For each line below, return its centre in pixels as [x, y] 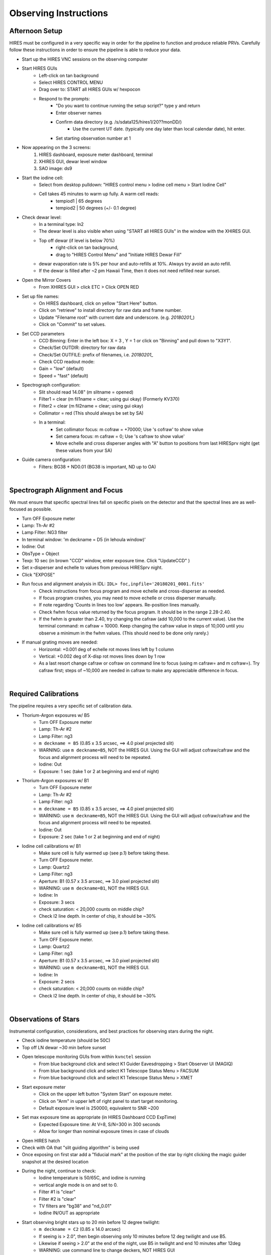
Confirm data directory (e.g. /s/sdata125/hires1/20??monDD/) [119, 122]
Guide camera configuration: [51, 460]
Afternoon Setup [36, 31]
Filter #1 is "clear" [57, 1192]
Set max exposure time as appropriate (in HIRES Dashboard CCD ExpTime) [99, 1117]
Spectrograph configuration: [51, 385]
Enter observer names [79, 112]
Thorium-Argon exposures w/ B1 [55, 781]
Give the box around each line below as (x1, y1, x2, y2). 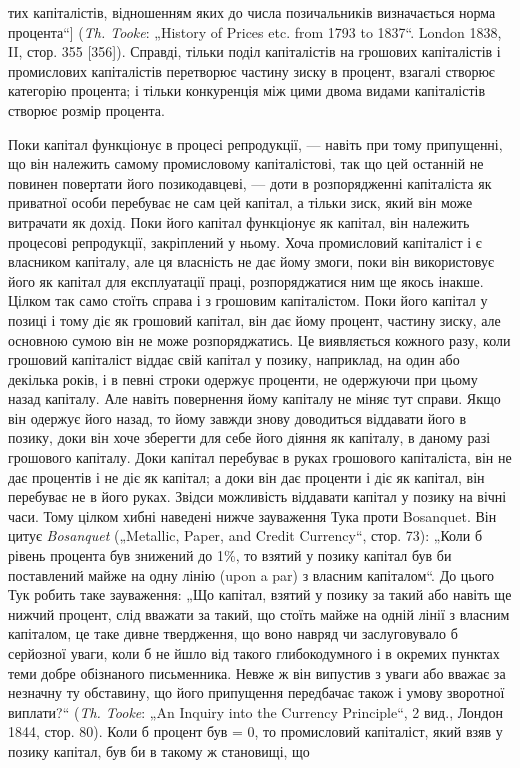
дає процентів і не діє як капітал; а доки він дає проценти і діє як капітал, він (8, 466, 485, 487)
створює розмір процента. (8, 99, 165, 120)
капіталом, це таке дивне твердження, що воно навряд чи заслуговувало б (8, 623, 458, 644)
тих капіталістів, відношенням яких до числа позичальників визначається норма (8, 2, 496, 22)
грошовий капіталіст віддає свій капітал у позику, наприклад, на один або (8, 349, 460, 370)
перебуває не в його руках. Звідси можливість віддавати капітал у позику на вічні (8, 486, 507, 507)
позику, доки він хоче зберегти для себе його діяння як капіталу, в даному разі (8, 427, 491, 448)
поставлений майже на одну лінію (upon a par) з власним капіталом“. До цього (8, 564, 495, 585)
·····
→ Exercise requirements
Look above for the line with "Spectrograph configuration: [51, 385]", then give again exactly every line from there through the line with "створює розмір процента. (8, 99, 165, 120)", skipping the pictures.

→ Result of this task
Spectrograph configuration: [51, 385]
Enter observer names [79, 112]
Thorium-Argon exposures w/ B1 [55, 781]
Give the box around each line below as (x1, y1, x2, y2). 
дає процентів і не діє як капітал; а доки він дає проценти і діє як капітал, він (8, 466, 485, 487)
створює розмір процента. (8, 99, 165, 120)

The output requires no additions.